The framework brings digital or "Robo"advisors under the regulatory purview of Securities and Exchange Commission (SEC), Nigeria's apex capital market regulator.

The provision of the proposed Guidelines shall be applicable to all Capital Market Operators and persons (Individual & Corporate) offering or seeking to offer Digital (Robo) Advisory Services in the Nigerian Capital Market.

The Proposed Rules mandate that apart from complying with Rule 96 of the Securities and Exchange Commission Rules and Regulations, 2013, which provides for registration requirements of Corporate and Individual Investment Advisers, the Robo-Advisor is required to comply, on an ongoing basis, with all the applicable business conduct requirements set out in the Investment and Securities Act ("ISA") and the Rules and Regulations, Notices and Guidelines issued pursuant to the ISA.

To avoid conflict of interest, "Robo" advisers are required to comply with the disclosure requirements on conflicts of interest set out in the Code of Conduct for Employees of Capital Market Operators as well as disclose in writing to their clients, any actual or potential conflict of interest arising from any connection to or association with any product provider, including any material information or facts that may compromise their objectivity or independence.

Although Robo-Advisory technology exists, there are varying degrees of human interface and influence on the functionalities of this novel technology.
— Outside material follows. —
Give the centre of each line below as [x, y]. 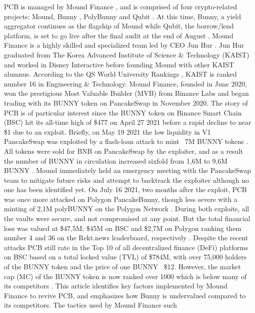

This appears to be the rationale for SEC's decision to seek to hold humans accountable in the deployment of algorithm/artificial intelligence-based financial advisory services.

I also believe that the SEC believes Robo-Advisory services may soon be available to Nigerians with the plethora of wealthy tech companies in the ecosystem who are constantly innovating. Therefore, SEC may be seeking to create a regulatory environment in which Robo-Advisors can thrive and collaborate with the apex securities regulatory body in Nigeria to foster an adoption of technology-driven products by Nigerians.

In Conclusion:

It is pertinent to state that the disruption of Robo-advisors as new market players in the financial sector are bringing new challenges that the regulators must face in the short term. For this reason, at this time, it is necessary to delve into some key aspects that regulators should consider in order to create and implement efficient regulation of this new phenomenon:

– As regulators gain confidence in their capacity to assess and monitor robo advisors, and as robo advisors become a major force in the market, there may be less need for direct regulation of the forms and features of consumer financial products.

– Provisional ideas about how financial services regulation could facilitate quality-based competition and diversity among robo-advisors to ensure the performance of intermediaries who use robo advisors increasingly exceeds that of their unassisted competitors.